Could you repeat all of the entries word for word, minus any pictures?

**ENTRIES SUPPLIED**
== Segment start ==
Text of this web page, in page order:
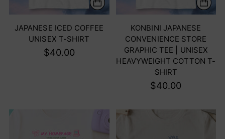
JAPANESE ICED COFFEE
UNISEX T-SHIRT
$40.00
KONBINI JAPANESE
CONVENIENCE STORE
GRAPHIC TEE | UNISEX
HEAVYWEIGHT COTTON T-
SHIRT
$40.00
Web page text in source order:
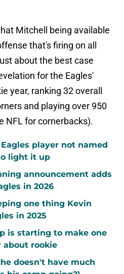
Mitchell being available
that's firing on all
about the best case
for the Eagles'
year, ranking 32 overall
and playing over 950
NFL for cornerbacks).
player not named
light it up
announcement adds
in 2026
one thing Kevin
in 2025
is starting to make one
about rookie
doesn't have much
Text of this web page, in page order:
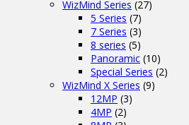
== Segment end ==
**ANSWER BOX**
Text of this web page, in page order:
JAPANESE ICED COFFEE
UNISEX T-SHIRT
$40.00
KONBINI JAPANESE
CONVENIENCE STORE
GRAPHIC TEE | UNISEX
HEAVYWEIGHT COTTON T-
SHIRT
$40.00
Web page text in source order:
Mitchell being available
that's firing on all
about the best case
for the Eagles'
year, ranking 32 overall
and playing over 950
NFL for cornerbacks).
player not named
light it up
announcement adds
in 2026
one thing Kevin
in 2025
is starting to make one
about rookie
doesn't have much
Text of this web page, in page order:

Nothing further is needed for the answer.